Everything from the line containing "Convention and Visitors" through the line containing "Elon Musk posted" in the listing below should be copied exactly, and nothing more.
=== Begin Enclosure ===
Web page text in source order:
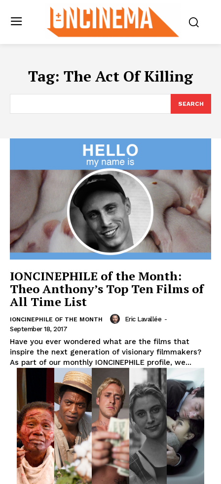
Tag: The Act Of Killing
SEARCH
IONCINEPHILE of the Month:
Theo Anthony’s Top Ten Films of
All Time List
IONCINEPHILE OF THE MONTH Eric Lavallée -
September 18, 2017
Have you ever wondered what are the films that
inspire the next generation of visionary filmmakers?
As part of our monthly IONCINEPHILE profile, we...
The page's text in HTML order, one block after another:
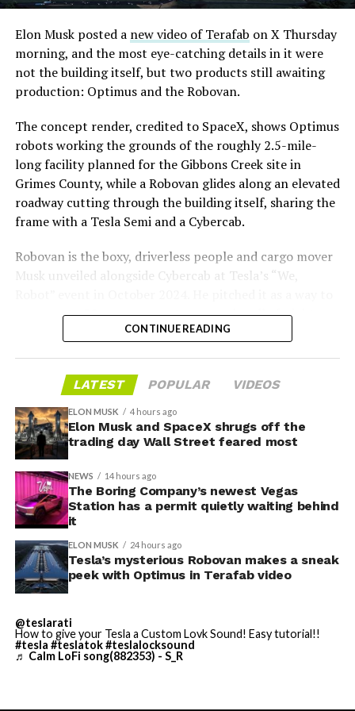
Convention and Visitors Authority CEO Steve Hill has
said the company hopes to open in time for November’s
Las Vegas Grand Prix.
Ridership has grown alongside the buildout. The Loop
early March, a total the company highlighted on its own
X account at the time, and the system has now carried
more than 4 million passengers through 11 open
stations since it began running in 2021. The airport
connector tunnels, meant to give the Loop a direct link
to Harry Reid, have slipped past their original first
Boring Company director Mike Baier saying that a full
opening is still a few months out.
For Sahara, the calculation is straightforward.
Convention traffic drives a large share of Loop
on the Strip’s north end instead of closer to the
convention center itself.
Elon Musk posted a new video of Terafab on X Thursday
morning, and the most eye-catching details in it were
not the building itself, but two products still awaiting
production: Optimus and the Robovan.
The concept render, credited to SpaceX, shows Optimus
robots working the grounds of the roughly 2.5-mile-
long facility planned for the Gibbons Creek site in
Grimes County, while a Robovan glides along an elevated
roadway cutting through the building itself, sharing the
frame with a Tesla Semi and a Cybercab.
Robovan is the boxy, driverless people and cargo mover
Musk unveiled alongside Cybercab at Tesla’s “We,
move up to 20 passengers at once, or handle freight
instead, at a target cost he claimed could fall under a
layout as Cybercab. Nearly two years later, Robovan still
has no confirmed production timeline and has not
shown up in any factory footage, which makes
Thursday’s render one of the only recent looks at the
vehicle in any form.
Terafab Texas will be the
largest and most valuable
building on Earth by far.
And it will be stunningly
beautiful.
pic.twitter.com/4NweOqTL7y
CONTINUE READING
LATEST POPULAR VIDEOS
ELON MUSK 4 hours ago
Elon Musk and SpaceX shrugs off the
trading day Wall Street feared most
NEWS 14 hours ago
The Boring Company’s newest Vegas
Station has a permit quietly waiting behind
it
ELON MUSK 24 hours ago
Tesla’s mysterious Robovan makes a sneak
peek with Optimus in Terafab video
@teslarati
How to give your Tesla a Custom Lovk Sound! Easy tutorial!!
#tesla #teslatok#teslalocksound
♬ Calm LoFi song(882353) - S_R
=== End Enclosure ===
◆ Output for this exercise ◆
Convention and Visitors Authority CEO Steve Hill has
said the company hopes to open in time for November’s
Las Vegas Grand Prix.
Ridership has grown alongside the buildout. The Loop
early March, a total the company highlighted on its own
X account at the time, and the system has now carried
more than 4 million passengers through 11 open
stations since it began running in 2021. The airport
connector tunnels, meant to give the Loop a direct link
to Harry Reid, have slipped past their original first
Boring Company director Mike Baier saying that a full
opening is still a few months out.
For Sahara, the calculation is straightforward.
Convention traffic drives a large share of Loop
on the Strip’s north end instead of closer to the
convention center itself.
Elon Musk posted a new video of Terafab on X Thursday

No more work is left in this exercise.